The colon examination is more complex than it might seem at first
glance. A good colon examination requires a careful examination
with an individual in the room who is experienced and knows how
to negotiate the colon to get good visualization.
With the colonoscope, you should be adequately sedated so that
the pain is minimal, and the colonoscope must be advanced throughout
the entire colon. The colon has many folds and creases, and it is
important to make an effort to look behind each fold and crease
in an effort to visualize the colon adequately.
For barium enemas, the barium can obscure polyps that are along
the side of the colon. It would be much like dropping a marble in
a bottle of milk. It may be difficult to see the marble unless it
is sitting just right. For this reason, it is important for the
physician to have a hand on the abdomen and to thin out the column
of barium as it is being inserted through the rectum. This will
allow the "marble" to be seen and to be positioned against
the wall of the bowel in a way that will make it more visible.
If you are going to be sedated for either a colonoscopy or a barium
enema, then you will need to have someone who will take you home
following the examination.
"Why is colon cleansing necessary prior to examination?"
Cleansing of the colon prior to the examination is most important
to obtain an adequate examination. Inadequate cleansing can result
in either inadequate visualization of the colon by the colonoscope,
or a piece of stool can masquerade as a polyp and confuse the radiologist.

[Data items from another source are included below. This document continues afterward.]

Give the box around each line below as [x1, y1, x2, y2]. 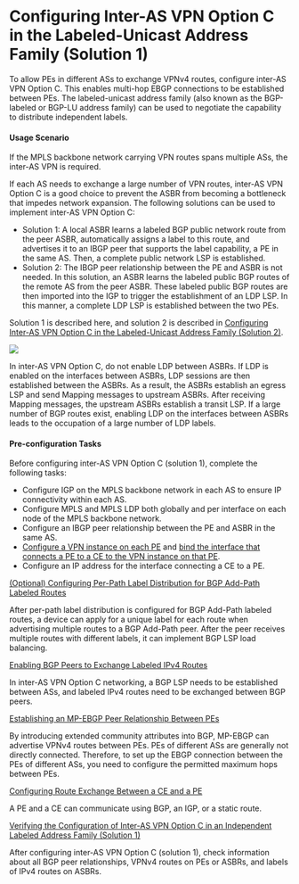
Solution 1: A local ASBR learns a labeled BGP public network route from [21, 225, 287, 235]
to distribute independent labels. [9, 112, 128, 122]
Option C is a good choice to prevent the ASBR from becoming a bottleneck [9, 188, 287, 199]
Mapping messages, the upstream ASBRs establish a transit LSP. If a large [9, 399, 281, 409]
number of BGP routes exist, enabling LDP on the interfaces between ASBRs [9, 409, 289, 419]
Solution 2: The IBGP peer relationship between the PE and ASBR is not [21, 262, 283, 273]
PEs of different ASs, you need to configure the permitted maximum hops [9, 759, 279, 770]
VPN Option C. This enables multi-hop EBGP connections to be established [9, 83, 285, 94]
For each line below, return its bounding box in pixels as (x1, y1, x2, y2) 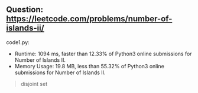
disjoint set (20, 80, 48, 87)
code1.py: (6, 38, 30, 46)
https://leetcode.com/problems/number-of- (6, 14, 173, 24)
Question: (6, 5, 44, 15)
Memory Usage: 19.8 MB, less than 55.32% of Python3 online (14, 62, 164, 69)
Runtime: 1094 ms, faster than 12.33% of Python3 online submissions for (14, 50, 192, 57)
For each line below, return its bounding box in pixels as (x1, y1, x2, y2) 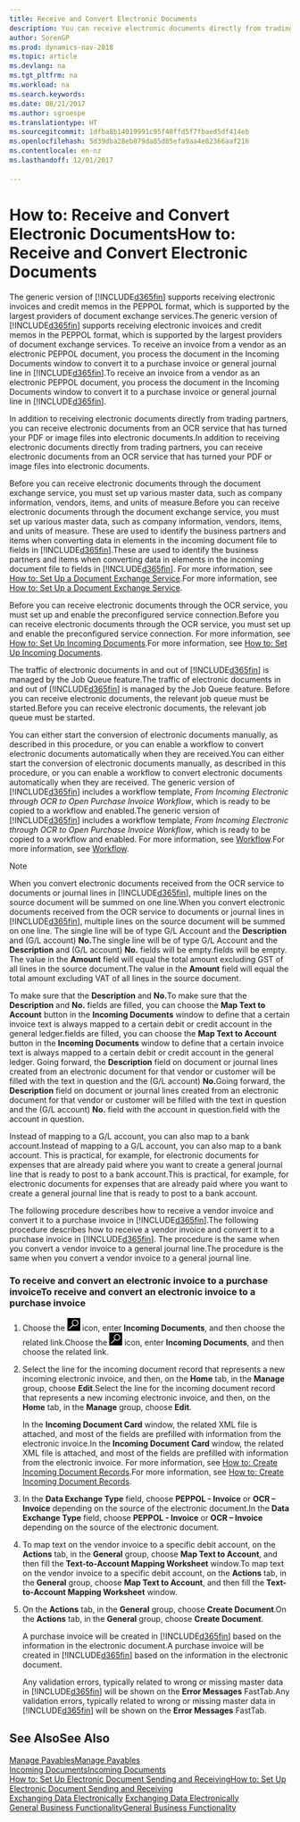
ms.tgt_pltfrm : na (9, 71, 78, 80)
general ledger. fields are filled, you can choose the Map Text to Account (9, 1028, 277, 1038)
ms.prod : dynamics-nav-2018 (9, 43, 114, 52)
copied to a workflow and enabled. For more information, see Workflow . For (9, 834, 286, 844)
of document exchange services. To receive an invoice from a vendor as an (9, 339, 287, 349)
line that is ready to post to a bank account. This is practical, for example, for (9, 1169, 289, 1180)
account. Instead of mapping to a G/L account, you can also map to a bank (9, 1140, 282, 1151)
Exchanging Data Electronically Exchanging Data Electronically (9, 1793, 239, 1803)
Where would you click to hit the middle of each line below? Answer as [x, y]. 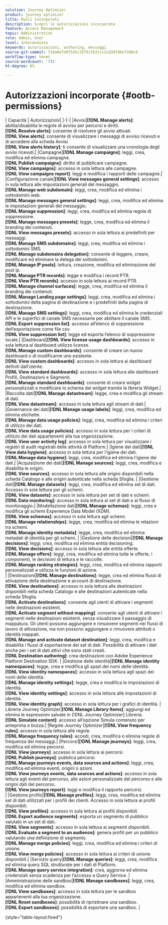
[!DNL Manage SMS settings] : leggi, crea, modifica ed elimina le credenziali [84, 313]
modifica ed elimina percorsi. [35, 747]
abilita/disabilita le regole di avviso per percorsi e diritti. [62, 126]
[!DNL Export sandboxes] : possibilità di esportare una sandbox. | [73, 907]
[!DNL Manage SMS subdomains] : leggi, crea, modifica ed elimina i [75, 243]
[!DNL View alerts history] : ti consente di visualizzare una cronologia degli [82, 147]
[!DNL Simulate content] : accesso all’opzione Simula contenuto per [75, 720]
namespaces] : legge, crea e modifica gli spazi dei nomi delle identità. [77, 666]
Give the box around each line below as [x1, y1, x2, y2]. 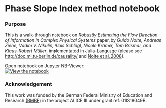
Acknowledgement [5, 81, 52, 88]
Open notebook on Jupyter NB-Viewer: [5, 63, 85, 69]
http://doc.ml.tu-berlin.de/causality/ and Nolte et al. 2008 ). [5, 53, 125, 59]
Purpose [5, 21, 26, 28]
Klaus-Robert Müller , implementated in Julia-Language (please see [5, 48, 142, 54]
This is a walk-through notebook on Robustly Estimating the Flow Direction [5, 32, 158, 38]
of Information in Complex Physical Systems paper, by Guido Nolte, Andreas [5, 37, 161, 43]
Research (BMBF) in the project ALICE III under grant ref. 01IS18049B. [5, 97, 147, 103]
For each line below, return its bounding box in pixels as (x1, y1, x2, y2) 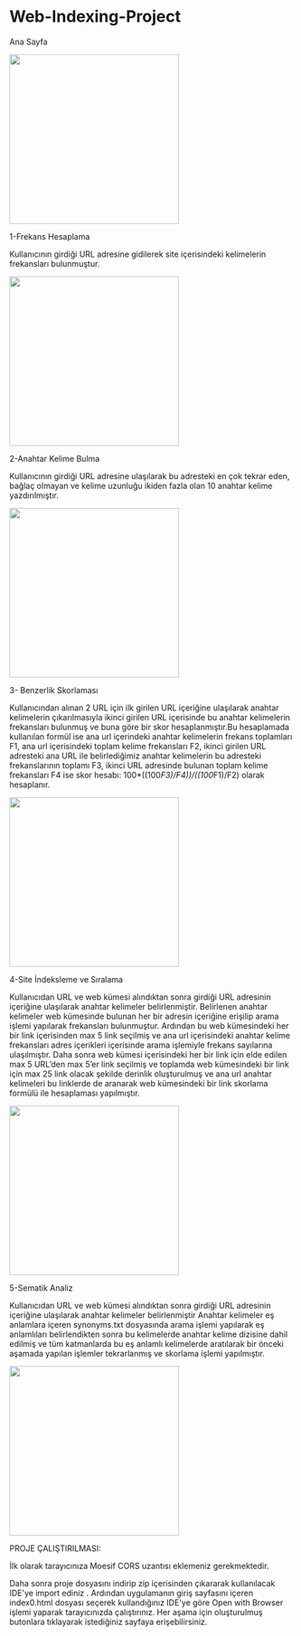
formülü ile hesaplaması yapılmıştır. (9, 1087, 140, 1098)
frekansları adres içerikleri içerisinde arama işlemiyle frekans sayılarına (9, 1039, 273, 1050)
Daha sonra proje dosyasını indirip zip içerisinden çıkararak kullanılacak (9, 1577, 276, 1588)
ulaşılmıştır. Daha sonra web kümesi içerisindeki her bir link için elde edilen (9, 1048, 287, 1059)
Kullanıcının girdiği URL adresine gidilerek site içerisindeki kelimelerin (9, 249, 267, 259)
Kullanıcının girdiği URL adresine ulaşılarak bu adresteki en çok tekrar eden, (9, 470, 290, 481)
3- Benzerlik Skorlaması (9, 684, 99, 695)
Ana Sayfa (9, 36, 48, 47)
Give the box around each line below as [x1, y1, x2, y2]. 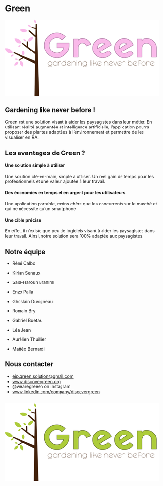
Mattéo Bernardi [12, 346, 45, 352]
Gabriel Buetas [12, 317, 42, 324]
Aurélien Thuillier [12, 336, 46, 342]
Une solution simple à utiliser [5, 162, 65, 168]
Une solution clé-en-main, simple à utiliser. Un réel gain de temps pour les [5, 173, 154, 179]
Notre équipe [5, 247, 46, 256]
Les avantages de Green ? [5, 149, 85, 157]
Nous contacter [5, 360, 54, 368]
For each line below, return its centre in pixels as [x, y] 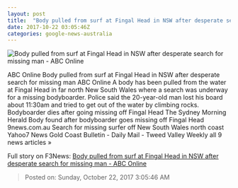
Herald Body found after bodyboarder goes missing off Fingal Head [106, 120]
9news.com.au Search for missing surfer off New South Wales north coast [116, 127]
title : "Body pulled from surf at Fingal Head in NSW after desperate [115, 20]
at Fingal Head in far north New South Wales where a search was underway [118, 90]
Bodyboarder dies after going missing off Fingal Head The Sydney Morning [117, 112]
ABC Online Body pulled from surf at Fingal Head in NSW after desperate [114, 75]
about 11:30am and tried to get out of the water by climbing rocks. [103, 105]
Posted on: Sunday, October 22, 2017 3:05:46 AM [97, 177]
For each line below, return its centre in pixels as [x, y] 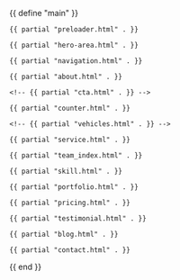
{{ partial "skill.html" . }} [66, 171]
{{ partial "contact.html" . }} [70, 250]
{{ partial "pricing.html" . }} [70, 203]
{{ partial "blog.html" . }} [64, 234]
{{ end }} [26, 266]
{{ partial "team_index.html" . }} [76, 156]
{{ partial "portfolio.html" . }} [74, 187]
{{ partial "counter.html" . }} [70, 108]
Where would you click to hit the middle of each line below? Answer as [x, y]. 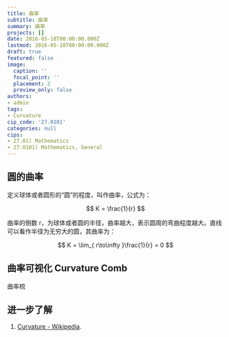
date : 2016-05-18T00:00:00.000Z [53, 39]
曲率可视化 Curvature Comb [67, 268]
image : [17, 65]
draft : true [24, 52]
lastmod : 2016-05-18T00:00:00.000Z [58, 45]
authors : [20, 97]
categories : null [32, 128]
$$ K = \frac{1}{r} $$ [116, 208]
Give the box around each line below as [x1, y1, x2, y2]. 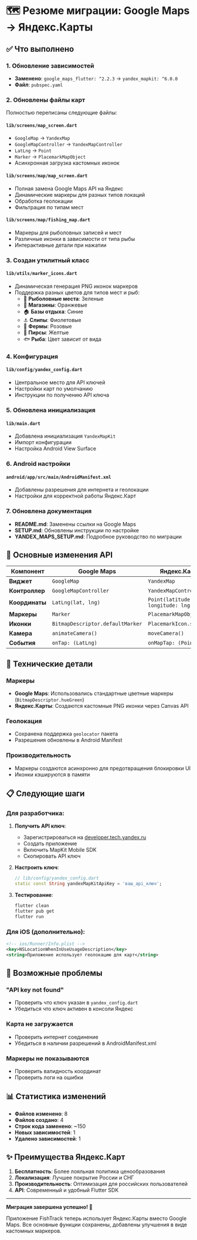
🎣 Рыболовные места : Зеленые [23, 295, 104, 302]
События [9, 639, 36, 647]
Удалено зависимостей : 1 [14, 1135, 81, 1142]
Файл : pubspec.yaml [14, 81, 63, 88]
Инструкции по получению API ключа [14, 391, 110, 399]
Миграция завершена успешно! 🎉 [6, 1203, 93, 1210]
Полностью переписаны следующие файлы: [6, 109, 117, 116]
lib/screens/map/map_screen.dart [6, 173, 88, 179]
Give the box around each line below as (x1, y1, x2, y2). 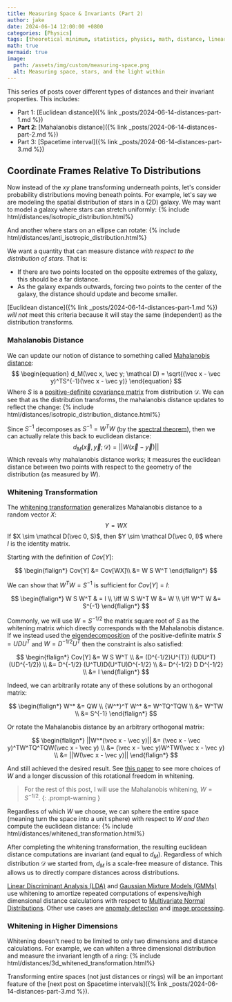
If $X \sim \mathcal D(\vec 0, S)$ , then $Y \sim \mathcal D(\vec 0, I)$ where (7, 532, 223, 541)
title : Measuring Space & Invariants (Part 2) (7, 10, 144, 17)
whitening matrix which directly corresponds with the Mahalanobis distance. (7, 623, 224, 632)
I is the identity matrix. (7, 539, 70, 548)
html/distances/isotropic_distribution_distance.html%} (7, 410, 161, 418)
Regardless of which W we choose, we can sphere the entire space (7, 807, 199, 815)
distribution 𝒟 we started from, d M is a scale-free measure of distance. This (7, 859, 223, 869)
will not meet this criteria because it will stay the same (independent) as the (7, 311, 222, 319)
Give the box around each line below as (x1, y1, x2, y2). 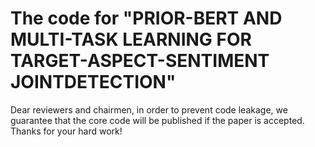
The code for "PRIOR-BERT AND (10, 7, 283, 30)
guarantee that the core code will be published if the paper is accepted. (10, 114, 305, 126)
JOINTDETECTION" (10, 71, 177, 94)
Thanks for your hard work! (10, 125, 123, 137)
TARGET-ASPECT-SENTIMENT (10, 50, 270, 72)
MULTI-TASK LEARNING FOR (10, 28, 252, 51)
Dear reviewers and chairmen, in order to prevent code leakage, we (10, 103, 288, 116)
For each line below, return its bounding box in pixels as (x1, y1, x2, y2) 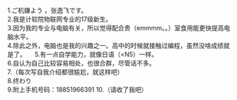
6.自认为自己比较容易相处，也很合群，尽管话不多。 (7, 59, 156, 67)
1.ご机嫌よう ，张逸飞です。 (7, 6, 88, 14)
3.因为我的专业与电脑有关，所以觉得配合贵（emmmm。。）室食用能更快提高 (7, 24, 224, 32)
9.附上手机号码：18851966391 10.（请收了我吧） (7, 85, 148, 94)
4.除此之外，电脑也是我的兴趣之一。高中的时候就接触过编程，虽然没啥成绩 (7, 42, 224, 49)
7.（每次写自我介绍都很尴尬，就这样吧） (7, 68, 124, 76)
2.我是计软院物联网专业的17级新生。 (7, 15, 112, 23)
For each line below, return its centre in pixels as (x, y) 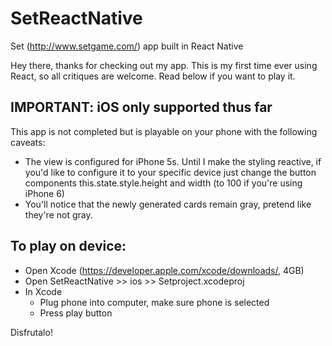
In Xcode (43, 291)
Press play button (76, 313)
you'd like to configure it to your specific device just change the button (170, 172)
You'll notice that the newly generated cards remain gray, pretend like (168, 204)
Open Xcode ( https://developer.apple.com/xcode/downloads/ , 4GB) (164, 270)
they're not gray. (58, 214)
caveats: (28, 142)
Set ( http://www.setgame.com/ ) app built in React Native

There are multiple different types of regimens. They generally include
oral intake of agents that will mechanically clean out the colon,
and restricting the diet to liquids for at least 24 hours prior
to the examination. The most common methods are either using a large
volume of fluid to wash out the colon or a small volume of irritant
which cause the bowel to increase its motility and thereby evacuating
the colon. Different physicians have had experience and success
with one type of cleansing or another. None is proven to be superior
to another. It is your obligation to clean the colon and if you
have had experience with a particular type of cleansing regimen
that you find distasteful or unacceptable, then you should ask your
physician for a different type of regimen. Individuals tolerate
different oral cleansing agents differently, and you should not
be embarrassed to address this issue with your physician or the
healthcare associates in the physician's office.
"Are there other alternatives to colonoscopy or barium
enema?"
Because these tests are often considered somewhat unpleasant, other
alternatives have been sought. Ultrasound is being pursued but its
sensitivity is very low and this point and should not be considered
as an acceptable alternative. Similarly, CAT scans have been used
as a "virtual colonoscopy." These CAT scans are able to
see polyps that are larger than one centimeter in size, but cannot
distinguish a piece of stool from a polyp. In addition, it does
not see the smaller polyps which can be equally meaningful to identify.
It is safe to assume that as technology improves, virtual colonoscopy
may become an alternative, but it probably will not be a satisfactory
alternative in the near future.
"What precautions are necessary after the colonoscopy?"
Generally there are few if any restrictions following the colonoscopy.
If sedations were given, someone will need to drive you home. Some
physicians request patients to limit their activities and stay on
a liquid diet for a few hours. Complications from colonoscopy are
rare. If they occur they can happen even several weeks after the
procedure and are not subtle. Usually severe pain or bleeding is
the first sign of a complication after colonoscopy.